Although we know Joseph as a working carpenter, he is descended from royal lineage, the line of David.
Joseph is portrayed in works of art with grey hair and a beard, an older figure next to Mary and Jesus, and often in the background. In the pope’s Apostolic Letter entitled Patris Corde, he wrote, “In his relationship to Jesus, Joseph was the earthly shadow of the heavenly Father. He watched over him and protected him, never leaving him to go his own way. We can think of Moses’ words to Israel: ‘In the wilderness … you saw how the Lord your God carried you, just as one carries a child, all the way that you traveled’ (Deuteronomy 1:31). In a similar way, Joseph acted as a father for his whole life.”
The scriptures mention nothing of Joseph’s age and previous life. However, one early tradition believes he was an older man and a widower with children from a previous marriage.
The first apostolic mission entrusted by the Pope to the Society of Jesus was given on the Feast of St. Joseph, Mar. 19, 1539. On this auspicious feast day, the mission of the Jesuits began – and continues to this day around the world.

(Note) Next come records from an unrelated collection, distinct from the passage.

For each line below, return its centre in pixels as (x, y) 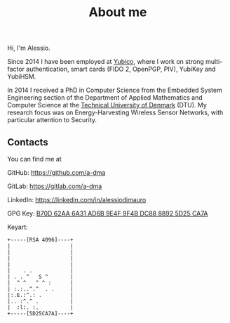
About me (118, 12)
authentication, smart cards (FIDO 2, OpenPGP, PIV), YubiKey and (121, 69)
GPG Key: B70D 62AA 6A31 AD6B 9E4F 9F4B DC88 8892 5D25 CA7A (108, 213)
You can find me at (34, 159)
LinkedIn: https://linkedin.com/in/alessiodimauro (77, 200)
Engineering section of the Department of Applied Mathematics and (105, 98)
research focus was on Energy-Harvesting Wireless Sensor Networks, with (115, 112)
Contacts (28, 142)
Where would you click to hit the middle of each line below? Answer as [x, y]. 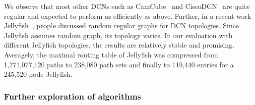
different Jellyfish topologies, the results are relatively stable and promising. [119, 45]
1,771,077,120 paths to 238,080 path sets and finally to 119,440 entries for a [119, 64]
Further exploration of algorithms [73, 96]
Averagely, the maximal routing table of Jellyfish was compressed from [111, 54]
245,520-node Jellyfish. [38, 74]
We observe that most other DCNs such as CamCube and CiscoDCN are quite [127, 6]
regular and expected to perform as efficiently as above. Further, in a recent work [128, 16]
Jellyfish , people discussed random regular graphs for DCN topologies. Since [122, 26]
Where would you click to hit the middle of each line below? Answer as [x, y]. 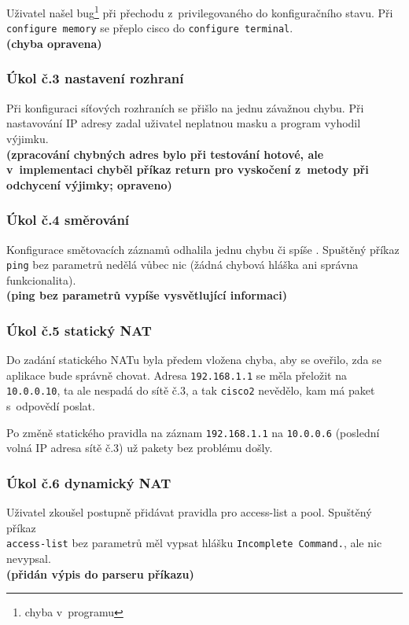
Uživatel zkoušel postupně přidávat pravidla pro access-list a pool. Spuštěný [189, 512]
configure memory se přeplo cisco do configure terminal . [150, 28]
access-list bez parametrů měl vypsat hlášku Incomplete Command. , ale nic [194, 543]
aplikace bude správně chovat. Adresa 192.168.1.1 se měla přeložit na [177, 375]
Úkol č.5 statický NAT [79, 330]
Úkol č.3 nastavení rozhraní [95, 78]
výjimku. [28, 138]
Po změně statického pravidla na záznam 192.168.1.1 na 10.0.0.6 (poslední [193, 432]
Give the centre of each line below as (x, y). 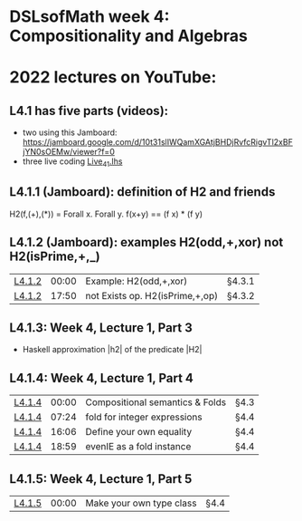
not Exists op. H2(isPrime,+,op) (152, 295)
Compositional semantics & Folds (156, 402)
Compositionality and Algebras (129, 36)
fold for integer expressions (144, 417)
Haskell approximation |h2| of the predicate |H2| (112, 350)
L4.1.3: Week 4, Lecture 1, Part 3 (101, 328)
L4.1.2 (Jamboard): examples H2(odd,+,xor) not (146, 242)
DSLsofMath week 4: (90, 17)
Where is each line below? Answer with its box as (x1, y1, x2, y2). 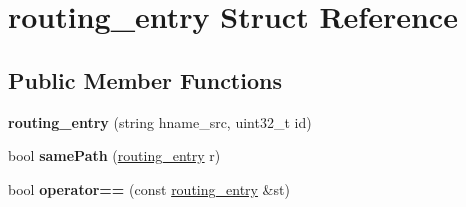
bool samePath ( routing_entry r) (8, 145, 221, 166)
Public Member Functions (8, 64, 282, 95)
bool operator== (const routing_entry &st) (8, 178, 290, 199)
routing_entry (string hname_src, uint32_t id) (8, 111, 312, 132)
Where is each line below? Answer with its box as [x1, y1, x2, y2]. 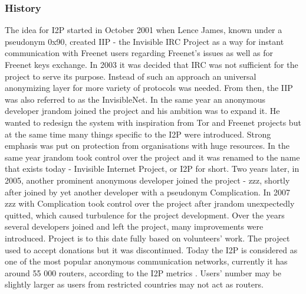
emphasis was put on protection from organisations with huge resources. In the [5, 139, 289, 152]
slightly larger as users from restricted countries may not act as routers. [5, 278, 264, 290]
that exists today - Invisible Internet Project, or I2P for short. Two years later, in [5, 162, 300, 175]
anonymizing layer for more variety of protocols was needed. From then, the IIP [5, 81, 293, 94]
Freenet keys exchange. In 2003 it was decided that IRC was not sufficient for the [5, 58, 298, 70]
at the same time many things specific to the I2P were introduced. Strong [5, 128, 271, 140]
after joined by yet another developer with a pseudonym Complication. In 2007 [5, 185, 290, 198]
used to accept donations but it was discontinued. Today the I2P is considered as [5, 243, 298, 256]
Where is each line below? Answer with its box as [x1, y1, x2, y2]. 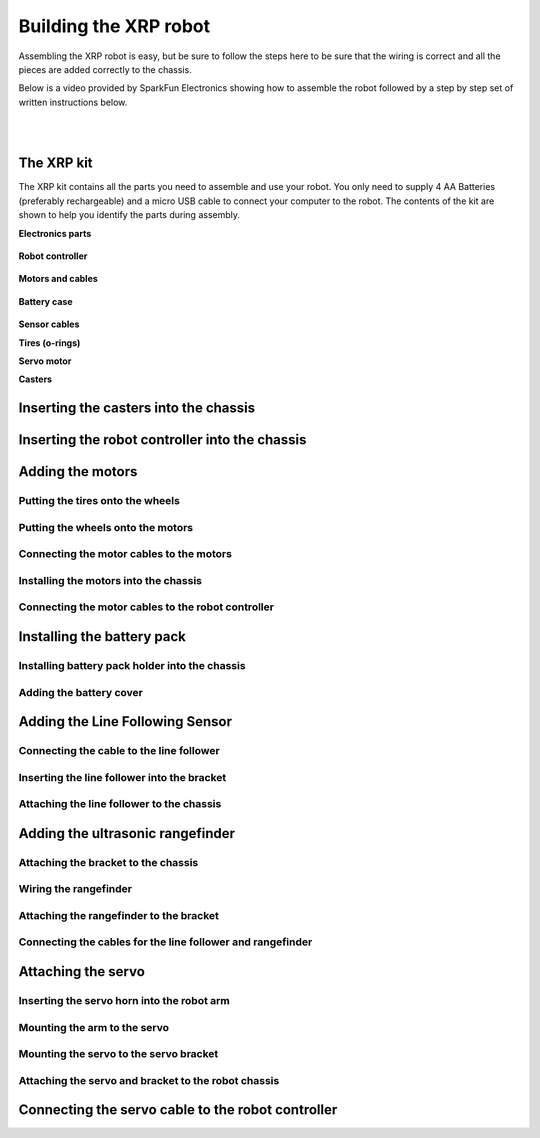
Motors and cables [18, 273, 99, 285]
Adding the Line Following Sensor [18, 713, 233, 730]
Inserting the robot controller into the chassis [18, 431, 307, 449]
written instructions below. [18, 96, 128, 108]
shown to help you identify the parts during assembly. [18, 209, 240, 221]
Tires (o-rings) [18, 336, 81, 349]
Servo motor [18, 355, 72, 367]
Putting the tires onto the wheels [18, 494, 180, 508]
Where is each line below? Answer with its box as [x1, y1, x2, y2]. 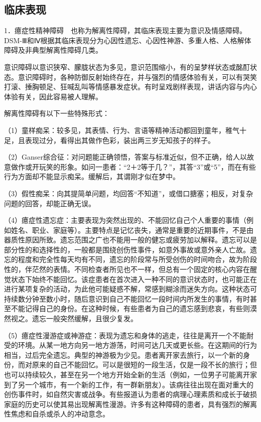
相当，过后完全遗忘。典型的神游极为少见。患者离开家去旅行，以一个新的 [4, 349, 243, 360]
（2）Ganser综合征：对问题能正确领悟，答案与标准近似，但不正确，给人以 [4, 152, 247, 162]
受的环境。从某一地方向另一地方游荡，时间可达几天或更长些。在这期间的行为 [4, 340, 257, 350]
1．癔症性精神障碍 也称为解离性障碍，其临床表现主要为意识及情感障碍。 [4, 25, 246, 36]
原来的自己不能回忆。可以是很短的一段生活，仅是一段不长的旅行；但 [32, 359, 257, 370]
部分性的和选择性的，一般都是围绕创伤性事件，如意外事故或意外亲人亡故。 [4, 244, 250, 254]
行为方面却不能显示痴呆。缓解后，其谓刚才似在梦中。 [4, 171, 180, 182]
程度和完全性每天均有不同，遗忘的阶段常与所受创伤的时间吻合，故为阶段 [18, 254, 257, 264]
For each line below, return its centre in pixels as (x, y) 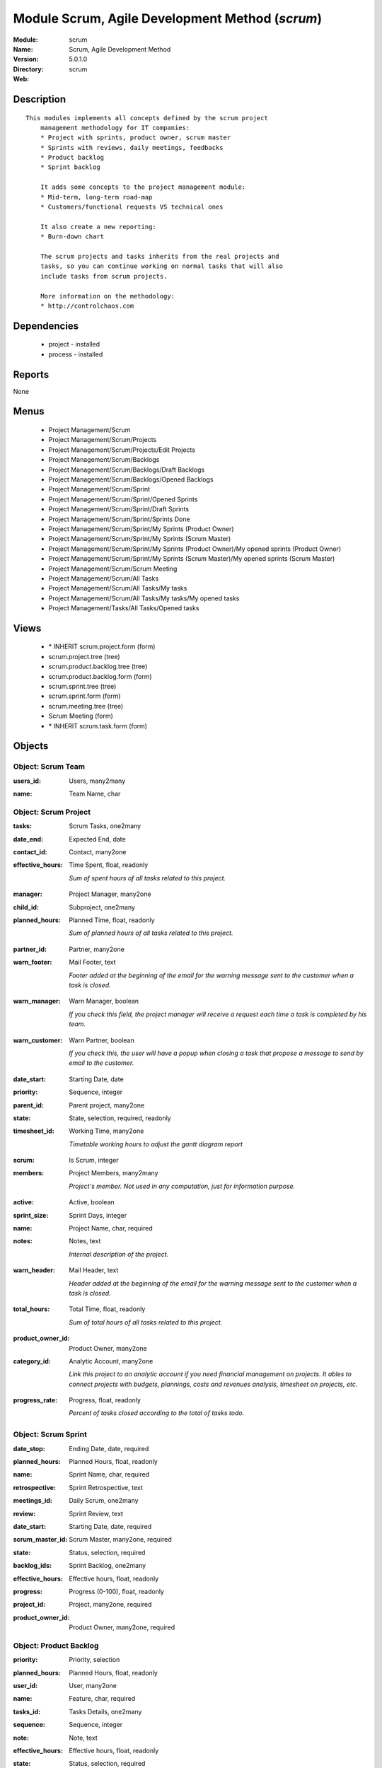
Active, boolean (92, 1202)
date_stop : (29, 1448)
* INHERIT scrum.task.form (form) (98, 726)
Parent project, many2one (107, 1105)
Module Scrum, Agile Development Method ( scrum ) (167, 18)
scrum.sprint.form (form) (85, 696)
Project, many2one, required (110, 1605)
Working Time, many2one (106, 1131)
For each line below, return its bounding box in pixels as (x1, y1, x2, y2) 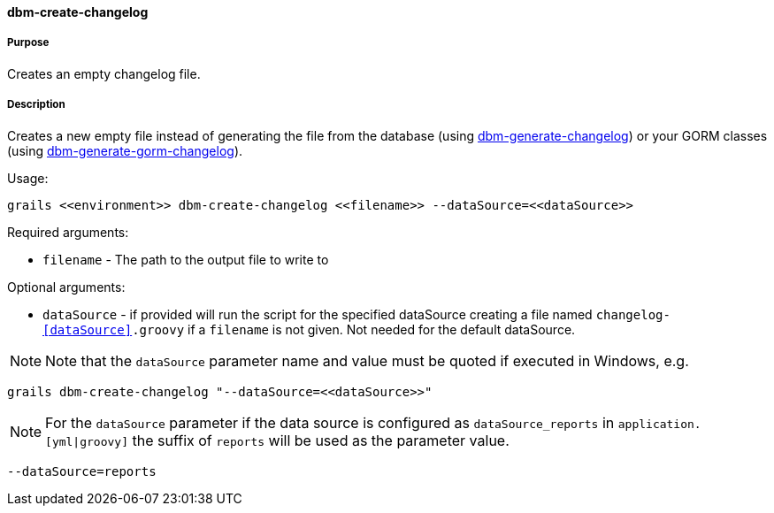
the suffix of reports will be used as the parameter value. (132, 431, 510, 449)
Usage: (7, 170, 49, 186)
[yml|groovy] (45, 434, 128, 448)
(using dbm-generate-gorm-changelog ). (7, 142, 243, 158)
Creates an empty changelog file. (7, 65, 201, 81)
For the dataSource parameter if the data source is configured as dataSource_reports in (45, 413, 615, 432)
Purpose (7, 36, 50, 50)
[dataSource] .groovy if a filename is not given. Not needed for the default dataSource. (42, 321, 576, 337)

The Jesuits began their mission in Philadelphia in 1707, saying regular Masses under the patronage of St. Joseph in Quaker-owned boarding houses and shops, and the homes of Catholic families. This led to the establishment in 1733 of Old Saint Joseph’s Church, the first permanent Jesuit ministry in the city.
When is St. Joseph's Day?
Saint Joseph's Day, 19th March, has been the Feast of St. Joseph in Western Christianity since the tenth century.
In Colombia, St. Joseph's Day is celebrated on the Monday closest to 19th March.
In Spain, this is a regional holiday celebrated in Castilla-La Mancha, Galicia, La Rioja, Madrid, Melilla, Murcia and Valenciana only.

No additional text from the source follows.